フランスは3月中旬から外出禁止命令が出ており、3月末に女男平等・差別対策担当副大臣のマーレーン・シアパが全ての薬局と一部のスーパーマーケットに対してDV被害者の窓口となるよう指示を出した。

スーパーや薬局にはDV被害者のための相談先窓口の番号が書いたチラシが置かれ、中には静かに話せる一室を用意し、そこから相談電話をかけることができるようにしているところもある。大手スーパーチェーンのモノプリやフランプリでもレシートにSOS番号を記載している。

「外出禁止は、相手を見下したことを言うこと、ののしること、たたくこと、性関係の強要を認めない。暴力の被害に遭ったら電話をしてください」(Francetvinfoより)
 

フランス政府のインターネットサイト「暴力をやめよう」では電話、SMS、チャットによって相談できるのだが、相談は通常時の5倍あると報じられている。SMSで通報できる方法はこの度開始したが、1ヵ月間で300件もの相談を受けている。
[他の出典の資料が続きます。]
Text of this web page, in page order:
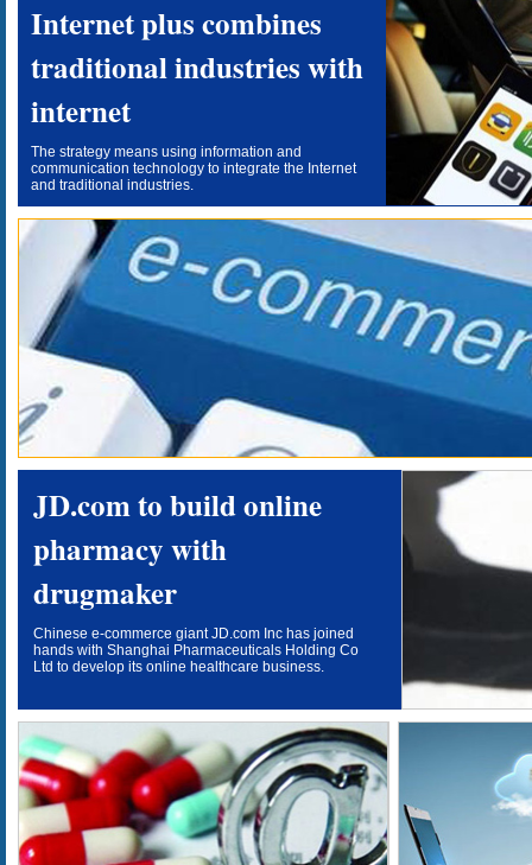
Internet plus combines
traditional industries with
internet
The strategy means using information and
communication technology to integrate the Internet
and traditional industries.
JD.com to build online
pharmacy with
drugmaker
Chinese e-commerce giant JD.com Inc has joined
hands with Shanghai Pharmaceuticals Holding Co
Ltd to develop its online healthcare business.
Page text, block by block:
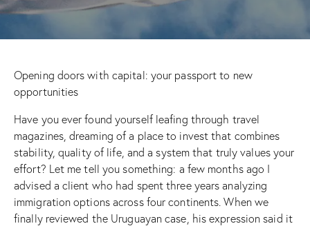
Opening doors with capital: your passport to new
opportunities
Have you ever found yourself leafing through travel
magazines, dreaming of a place to invest that combines
stability, quality of life, and a system that truly values your
effort? Let me tell you something: a few months ago I
advised a client who had spent three years analyzing
immigration options across four continents. When we
finally reviewed the Uruguayan case, his expression said it
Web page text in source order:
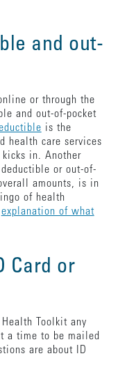
and out-
or through the
and out-of-pocket
is the
health care services
kicks in. Another
or out-of-
amounts, is in
of health
explanation of what
Card or
Toolkit any
a time to be mailed
are about ID
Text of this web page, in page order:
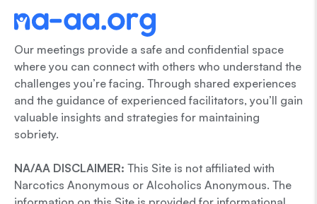
Our meetings provide a safe and confidential space
where you can connect with others who understand the
challenges you’re facing. Through shared experiences
and the guidance of experienced facilitators, you’ll gain
valuable insights and strategies for maintaining
sobriety.
NA/AA DISCLAIMER: This Site is not affiliated with
Narcotics Anonymous or Alcoholics Anonymous. The
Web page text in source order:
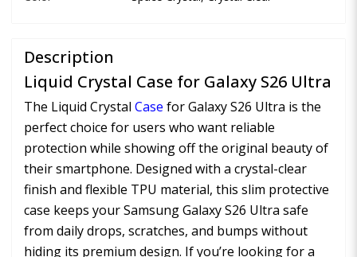
Description
Liquid Crystal Case for Galaxy S26 Ultra
The Liquid Crystal Case for Galaxy S26 Ultra is the
perfect choice for users who want reliable
protection while showing off the original beauty of
their smartphone. Designed with a crystal-clear
finish and flexible TPU material, this slim protective
case keeps your Samsung Galaxy S26 Ultra safe
from daily drops, scratches, and bumps without
hiding its premium design. If you’re looking for a
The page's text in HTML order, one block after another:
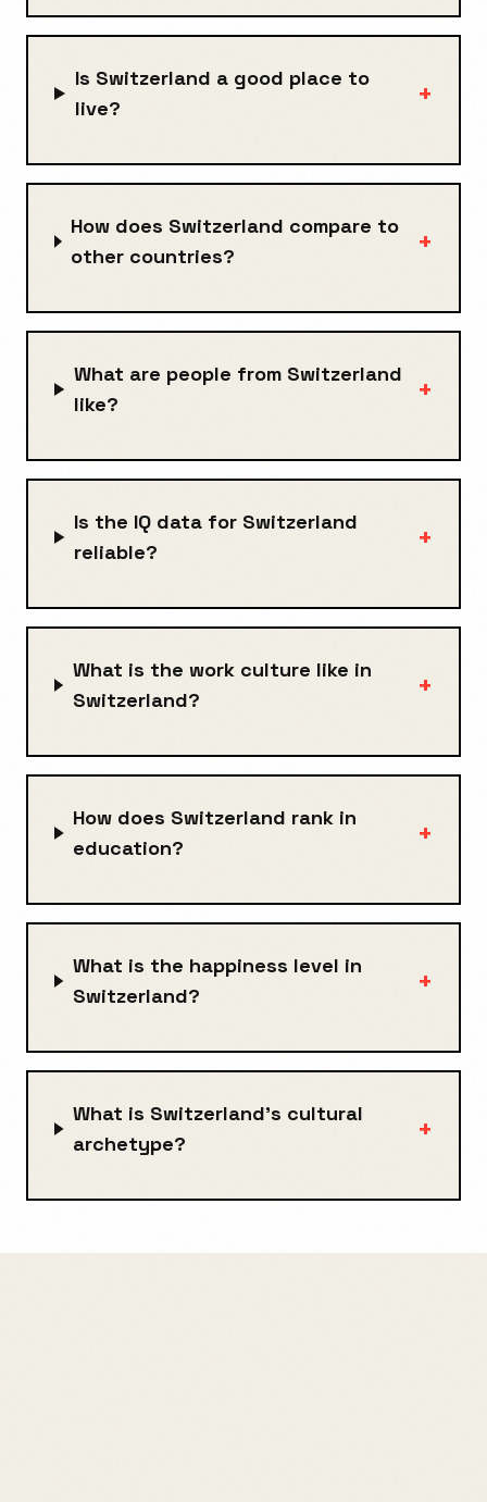
Is Switzerland a good place to
live?
+
How does Switzerland compare to
other countries?
+
What are people from Switzerland
like?
+
Is the IQ data for Switzerland
reliable?
+
What is the work culture like in
Switzerland?
+
How does Switzerland rank in
education?
+
What is the happiness level in
Switzerland?
+
What is Switzerland's cultural
archetype?
+
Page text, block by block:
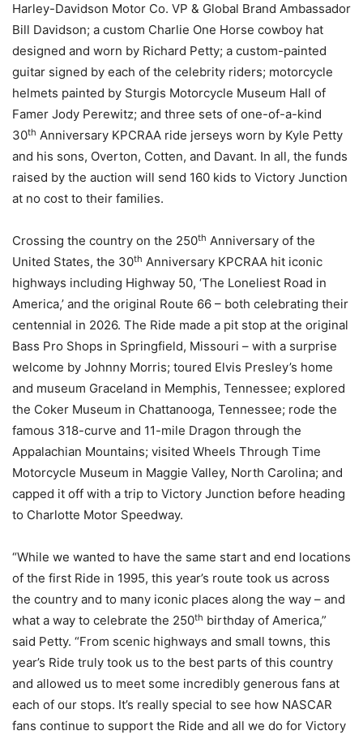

チャットもパソコンに履歴が残らないシステムになっている上、チャット対応する警察にはDV専門の心理士も同席し、心情に寄り添った適切な言葉がけができるようにしている。

また、早期に安全確保ができるよう、裁判所は被害届がなくても「自宅からの加害者の追い出し命令」を出すことができ、それだけでなく追い出された加害者向け住居も用意している。